The photo-atomic reaction implies a gamma-electron reaction. The two possibilities are 1) complete absorption of the gamma photon, photoelectric absorption, in which the electron obtains an energy equivalent to the energy of the gamma less the binding energy of the electron, and 2) scattering, generally known as Compton scattering, in which the gamma photon scatters off the electron with less energy (longer wave length) and the electron absorbs that energy and moves to a higher energy level or is ejected from the atom.Stephan_doc said:Grettings to all,
I'm interested to know which are the main interaction between:
1.gamma-atom, also known like photoatomic reactions
2.gamma-nuclei, photonuclear reactions. e.g photofission
Thank you!
The main interaction is energy dependent, but for gammas less than 1.0222 MeV, the main interactions would be Compton scattering and photoelectric absorption.Stephan_doc said:Thank you very much for the answer good Astronuc.

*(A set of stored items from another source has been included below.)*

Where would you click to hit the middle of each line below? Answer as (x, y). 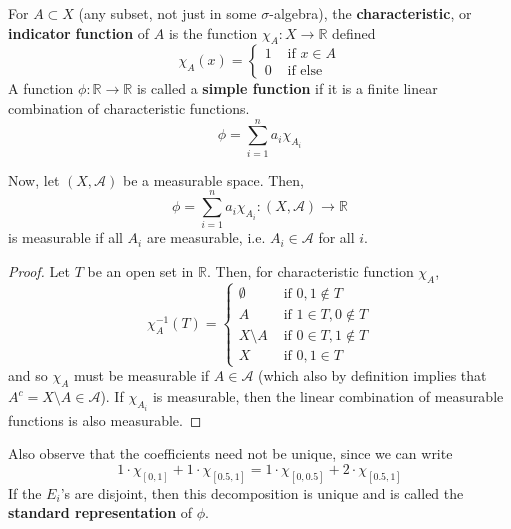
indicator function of (79, 32)
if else (305, 71)
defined (354, 32)
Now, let (34, 179)
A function (41, 88)
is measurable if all (65, 237)
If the (25, 492)
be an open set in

Can you tell me where i can find a short description of these phenomena e.g cross section for all nuclides.
For a good understanding i need to write equation of reaction U238+gamma.
Which is main of interaction process between gamma and U238?
Photoatomic and photonuclear reactions are types of nuclear reactions that occur when a photon, or particle of light, interacts with an atomic nucleus. These reactions can result in the emission or absorption of high-energy particles, such as gamma rays, and can also cause changes in the structure of the nucleus.
The main difference between photoatomic and photonuclear reactions is the energy of the photon involved. Photoatomic reactions occur when a photon with a relatively low energy interacts with an atom, causing an electron to be emitted or absorbed. Photonuclear reactions, on the other hand, occur with higher energy photons and involve the nucleus of an atom, resulting in the emission or absorption of particles such as protons, neutrons, or gamma rays.
Photoatomic and photonuclear reactions have a wide range of applications in fields such as nuclear energy, medical imaging and cancer treatment, and basic research in nuclear physics. These reactions are also used in the development of new materials and in the study of astrophysics.
These reactions are studied through experiments in which photons are directed at a target material and the resulting emissions and changes in the nucleus are measured. The data collected from these experiments can then be analyzed using various theoretical models to better understand the underlying processes and dynamics of these reactions.
Like all types of nuclear reactions, there are potential risks associated with photoatomic and photonuclear reactions, such as the production of radioactive materials or the release of high-energy particles. However, these reactions are carefully controlled and studied in controlled environments to minimize these risks and ensure the safety of those involved.